• Exercise instructions
The part below that opens with the line containing "Back to main site" and closes with the line containing "For brands, all" should be copied exactly, minus any pictures.

(Data items)
....................

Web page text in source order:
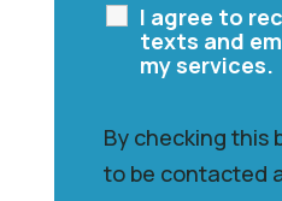
I agree to
texts and
my services.
By checking this
to be contacted
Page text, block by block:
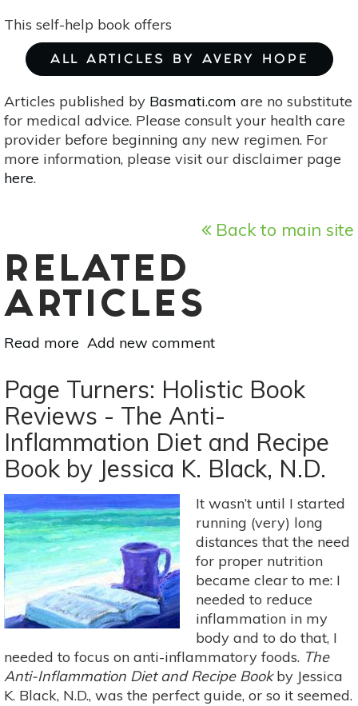
This self-help book offers
ALL ARTICLES BY AVERY HOPE
Articles published by Basmati.com are no substitute
for medical advice. Please consult your health care
provider before beginning any new regimen. For
more information, please visit our disclaimer page
here.
Back to main site
RELATED
ARTICLES
Read more about
Turners:
Holistic
Book
Reviews
[Self-
Healing:
Master
Your
Life
By
Chris
King]
Add new comment
Page Turners: Holistic Book
Reviews - The Anti-
Inflammation Diet and Recipe
Book by Jessica K. Black, N.D.
It wasn’t until I started
running (very) long
distances that the need
for proper nutrition
became clear to me: I
needed to reduce
inflammation in my
body and to do that, I
needed to focus on anti-inflammatory foods. The
Anti-Inflammation Diet and Recipe Bookby Jessica
K. Black, N.D., was the perfect guide, or so it seemed.
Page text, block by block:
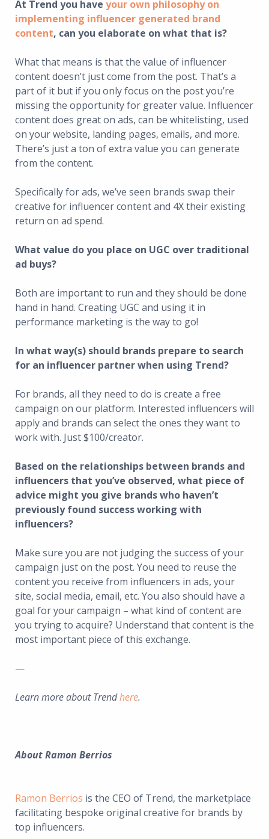
At Trend you have your own philosophy on
implementing influencer generated brand
content, can you elaborate on what that is?
What that means is that the value of influencer
content doesn’t just come from the post. That’s a
part of it but if you only focus on the post you’re
missing the opportunity for greater value. Influencer
content does great on ads, can be whitelisting, used
on your website, landing pages, emails, and more.
There’s just a ton of extra value you can generate
from the content.
Specifically for ads, we’ve seen brands swap their
creative for influencer content and 4X their existing
return on ad spend.
What value do you place on UGC over traditional
ad buys?
Both are important to run and they should be done
hand in hand. Creating UGC and using it in
performance marketing is the way to go!
In what way(s) should brands prepare to search
for an influencer partner when using Trend?
For brands, all they need to do is create a free
campaign on our platform. Interested influencers will
apply and brands can select the ones they want to
work with. Just $100/creator.
Based on the relationships between brands and
influencers that you’ve observed, what piece of
advice might you give brands who haven’t
previously found success working with
influencers?
Make sure you are not judging the success of your
campaign just on the post. You need to reuse the
content you receive from influencers in ads, your
site, social media, email, etc. You also should have a
goal for your campaign – what kind of content are
you trying to acquire? Understand that content is the
most important piece of this exchange.
—
Learn more about Trendhere.
AboutRamon Berrios
Ramon Berrios is the CEO of Trend, the marketplace
facilitating bespoke original creative for brands by
top influencers.
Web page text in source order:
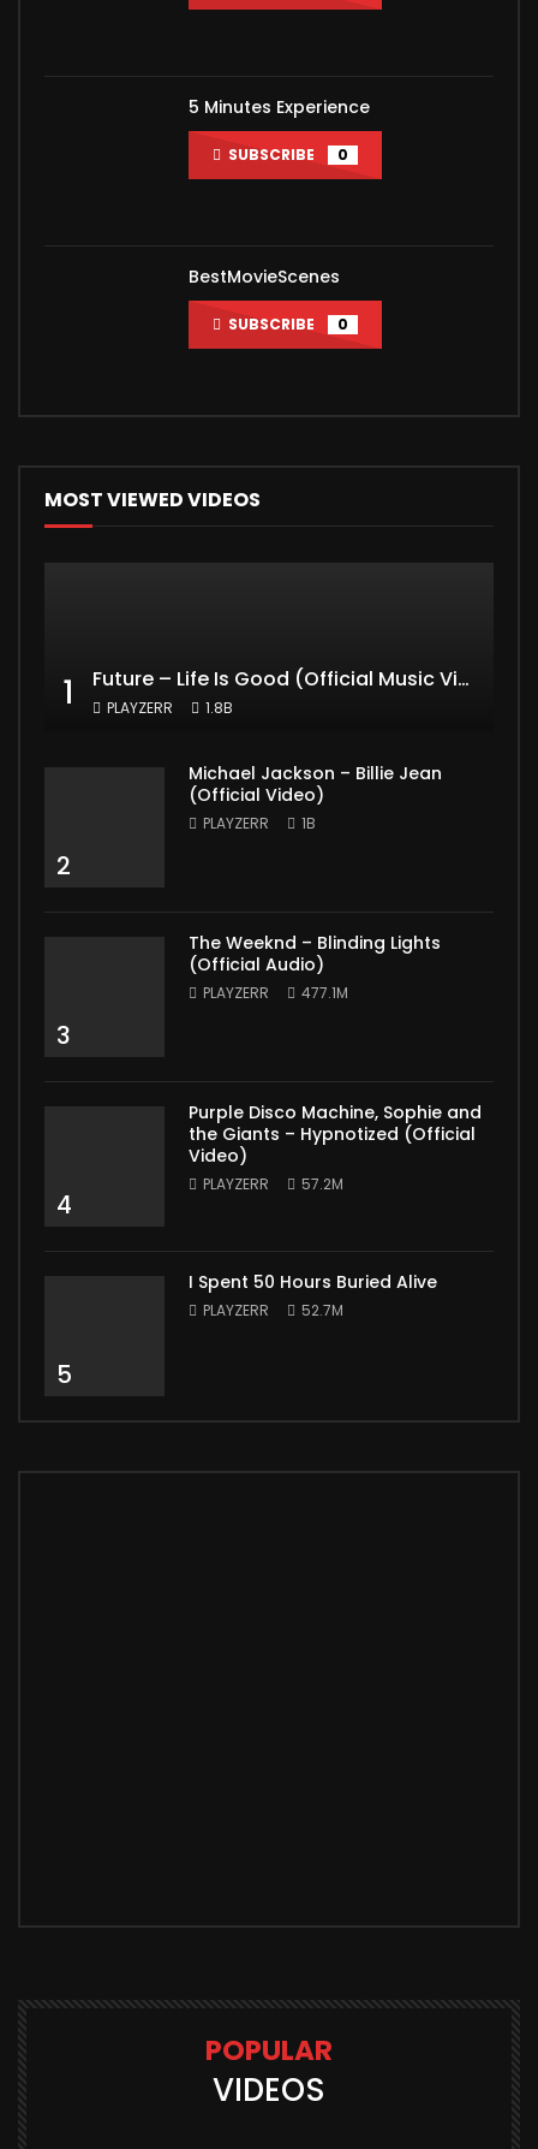
5 Minutes Experience
SUBSCRIBE 0
BestMovieScenes
SUBSCRIBE 0
MOST VIEWED VIDEOS
1 Future – Life Is Good (Official Music Video) ft. Drake
PLAYZERR 1.8B
2
Michael Jackson – Billie Jean
(Official Video)
PLAYZERR 1B
3
The Weeknd – Blinding Lights
(Official Audio)
PLAYZERR 477.1M
4
Purple Disco Machine, Sophie and
the Giants – Hypnotized (Official
Video)
PLAYZERR 57.2M
5
I Spent 50 Hours Buried Alive
PLAYZERR 52.7M
POPULAR
VIDEOS
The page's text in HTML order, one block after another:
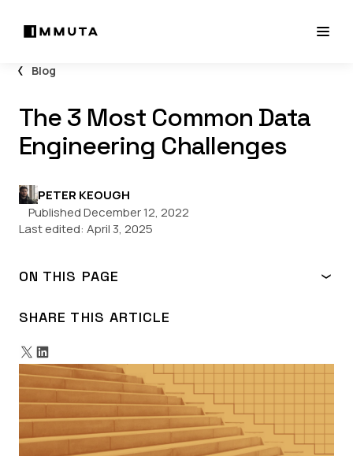
Blog
The 3 Most Common Data
Engineering Challenges
PETER KEOUGH
Published December 12, 2022
Last edited: April 3, 2025
ON THIS PAGE
Challenges?
SHARE THIS ARTICLE
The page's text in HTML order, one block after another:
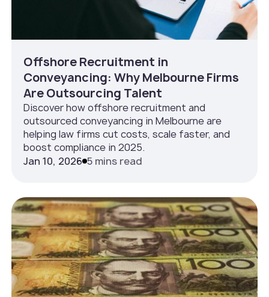
Offshore Recruitment in
Conveyancing: Why Melbourne Firms
Are Outsourcing Talent
Discover how offshore recruitment and
outsourced conveyancing in Melbourne are
helping law firms cut costs, scale faster, and
boost compliance in 2025.
Jan 10, 2026 5 mins read

....................

• Expected output
Back to main site
RELATED
ARTICLES
Read more about
Turners:
Holistic
Book
Reviews
[Self-
Healing:
Master
Your
Life
By
Chris
King]
Add new comment
Page Turners: Holistic Book
Reviews - The Anti-
Inflammation Diet and Recipe
Book by Jessica K. Black, N.D.
It wasn’t until I started
running (very) long
distances that the need
for proper nutrition
became clear to me: I
needed to reduce
inflammation in my
body and to do that, I
needed to focus on anti-inflammatory foods. The
Anti-Inflammation Diet and Recipe Bookby Jessica
K. Black, N.D., was the perfect guide, or so it seemed.
Page text, block by block:
At Trend you have your own philosophy on
implementing influencer generated brand
content, can you elaborate on what that is?
What that means is that the value of influencer
content doesn’t just come from the post. That’s a
part of it but if you only focus on the post you’re
missing the opportunity for greater value. Influencer
content does great on ads, can be whitelisting, used
on your website, landing pages, emails, and more.
There’s just a ton of extra value you can generate
from the content.
Specifically for ads, we’ve seen brands swap their
creative for influencer content and 4X their existing
return on ad spend.
What value do you place on UGC over traditional
ad buys?
Both are important to run and they should be done
hand in hand. Creating UGC and using it in
performance marketing is the way to go!
In what way(s) should brands prepare to search
for an influencer partner when using Trend?
For brands, all they need to do is create a free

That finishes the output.